Thank you, Greta, for the excellent talk. I will add it to a resource page I hand out to all who are seeking more information on this topic.
I didn't agree with all Gretas views, but she got a lot of things right, and I think its important to give young people in particular some positive feedback.
It's not just political leaders standing in the way, in a simplistic sense. Theres more to it of course.
Regarding her view that nothing was being talked about and being done I was unsure if she was just talking about Sweden and perhaps climate change is just not talked about there, or whether she was venting her frustration that nothing of 'consequence' was being done, some precocious sarcasm perhaps! I just translated her comments to mean not nearly enough is being done. And it isn't.
I share Greta's disappointment and annoyance with the behaviour of the supposed Leaders of Humanity through the past 30 years.
And I have commented many times on this site about the need for corrections of the socioeconomic-political systems.

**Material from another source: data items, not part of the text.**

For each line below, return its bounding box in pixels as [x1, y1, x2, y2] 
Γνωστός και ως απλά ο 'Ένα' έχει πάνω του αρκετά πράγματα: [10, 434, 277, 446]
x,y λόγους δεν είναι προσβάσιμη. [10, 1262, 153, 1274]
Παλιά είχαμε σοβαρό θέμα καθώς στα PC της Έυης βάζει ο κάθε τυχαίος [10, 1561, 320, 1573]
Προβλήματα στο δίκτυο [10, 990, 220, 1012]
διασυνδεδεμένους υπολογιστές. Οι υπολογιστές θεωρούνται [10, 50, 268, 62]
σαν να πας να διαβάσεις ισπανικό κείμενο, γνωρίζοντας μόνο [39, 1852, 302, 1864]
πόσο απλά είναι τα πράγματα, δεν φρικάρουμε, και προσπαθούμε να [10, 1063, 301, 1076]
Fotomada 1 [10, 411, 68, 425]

Fatally flawed systems like the ones that developed the damaging unsustainable results that have been developed, and that develop resistance to correction, are undeniably in need of correction. The required corrections will not happen without System Corrections. And those corrections will undeniably mean losses of developed perceptions of superiority relative to others, and losses of opportunity to personally enjoy living any desired (popular or profitable) way that can be gotten away with.

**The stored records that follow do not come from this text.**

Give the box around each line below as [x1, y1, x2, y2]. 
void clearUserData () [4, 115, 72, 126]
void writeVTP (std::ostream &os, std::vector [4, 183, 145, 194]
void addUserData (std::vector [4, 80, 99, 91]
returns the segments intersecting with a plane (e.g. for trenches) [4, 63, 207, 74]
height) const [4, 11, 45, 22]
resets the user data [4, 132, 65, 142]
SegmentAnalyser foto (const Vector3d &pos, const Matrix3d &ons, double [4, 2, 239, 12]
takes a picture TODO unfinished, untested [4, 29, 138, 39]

It is tragic that globally humanity still allows incorrect pursuits of personal enrichment and glory, pursuits that are understandably detrimental to improving awareness and understanding of the corrections and redirection of development efforts required for the benefit of the future of humanity.
The popularly supported leaders (and leaders incorrectly winning any way they can get away with), of the supposedly most advanced nations have collectively behaved ineffectively (and some of them behaved and still behave deliberately harmfully). They claim they can only 'do what is popular and will be profitable' rather than declaring the obvious unacceptability of the results of competitions for perceptions of superiority based on popularity and profitability. And they incorrectly market misunderstanding to excuse the incorrect things they do not want to see corrected.

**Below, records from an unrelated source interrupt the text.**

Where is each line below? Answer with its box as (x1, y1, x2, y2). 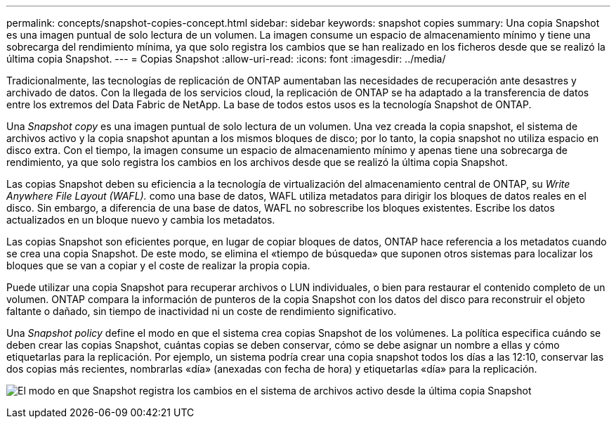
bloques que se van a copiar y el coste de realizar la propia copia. (6, 259, 310, 271)
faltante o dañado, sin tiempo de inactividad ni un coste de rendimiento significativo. (6, 305, 397, 317)
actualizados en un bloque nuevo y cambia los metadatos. (6, 214, 275, 226)
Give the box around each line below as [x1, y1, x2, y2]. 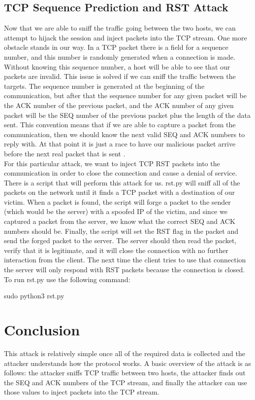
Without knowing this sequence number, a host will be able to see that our [4, 61, 230, 72]
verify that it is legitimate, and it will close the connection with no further [4, 245, 228, 255]
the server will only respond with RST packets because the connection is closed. [4, 264, 245, 275]
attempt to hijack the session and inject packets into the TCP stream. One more [4, 32, 247, 42]
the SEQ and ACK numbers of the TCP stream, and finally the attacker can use [4, 377, 247, 387]
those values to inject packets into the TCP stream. [4, 387, 159, 397]
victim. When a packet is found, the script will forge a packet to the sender [4, 196, 231, 207]
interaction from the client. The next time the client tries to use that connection [4, 255, 246, 265]
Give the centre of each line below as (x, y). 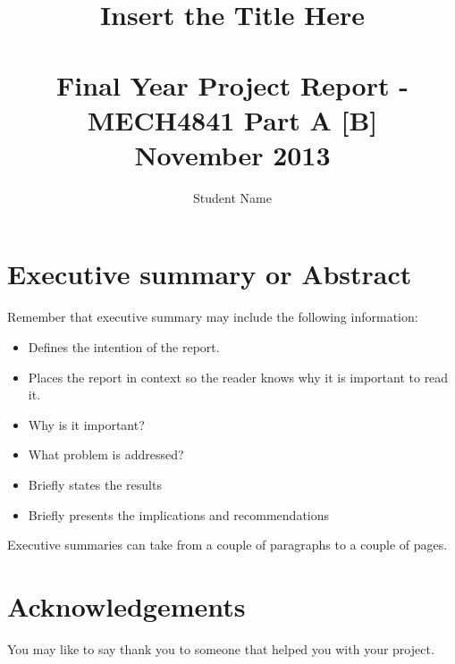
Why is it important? (86, 424)
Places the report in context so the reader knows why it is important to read (238, 377)
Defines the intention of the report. (124, 347)
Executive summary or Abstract (210, 274)
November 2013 (232, 154)
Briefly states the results (95, 484)
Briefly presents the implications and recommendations (179, 514)
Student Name (232, 197)

The development of improved awareness and understanding is proven by the Sustainable Development Goals (and all of the predecessors to that most recently established summary of understanding). The failure of global leaders to figure out how to effectively correct what has developed in order to achieve the required results for the benefit of the future of humanity needs to be declared to be the problem requiring solutions (on many more matters than reducing climate change impacts).
The challenge has always been getting the richest and most powerful to effectively limit and correct the incorrect among them.
For a young person to understand that means that the richest and most powerful likely also understand it. And the rich and powerful understanding that explains their behaviour (they refuse to give up any undeniably incorrectly developed perceptions of superiority).
I've said it again and I'll say it again ad nauseum. As long as vested interests such as the Koch Bros are allowed to finance our politicians, the politicians will do their bidding. Who Pays the Piper Calls the Tune. It is that simple. What a great kid.
In fairness, Global Leaders and the global population should be talking about many more required corrections of what has developed, not just climate change impacts. So having discussions that are not about climate change is not a real serious concern.
All of the Sustainable Development Goals deserve serious discussions and actions, particularly corrective actions.
However, many of the rich and powerful people attempt to distract global efforts from those essential corrections (to protect undeserved perceptions of grandeur or superiority). That should be a major news item every day (there are many news items related to this), and be part of almost every social discussion.
The future of humanity is far more important than entertainment matters. Yet being dismissive or denying the reality of these important issues is popular and is not being bluntly declared to be incorrect (because of concerns about popularity and profitability).
It always has been harmful to try to get along with incorrect people who do understandably harmful things rather than correcting them or limiting their impacts. That is the basis of Good Engineering, and any other Good Work.
william @7,
The Citizen's United decision was indeed a harmful development that needs to be corrected.
But the system that developed that incorrect development needs to be understood to be what needs to be corrected.
Another way to say it is that the system clearly needs to be corrected so that people do not develop into the likes of the Koch Brothers (and Trump) who are not just understandably incorrect, but are difficult to keep from incorrectly becoming wealthier or more powerful.
A follow-on to my comment @9,
The Story of the Week in the 2018 SkS Weekly Climate Change & Global Warming Digest #51, "The Green New Deal, Explained", mentions the need to correct Neoliberals.
Neoliberals like more power/freedom to make-up whatever economic related beliefs they want to excuse the pursuits of personal enrichment they have developed a liking to getting away with. And they are willing to partner with Social Conservatives (people who like the idea of more power/freedom to make-up whatever morality related beliefs they want to excuse their resistance to corrections of attitudes they developed a liking to get away with).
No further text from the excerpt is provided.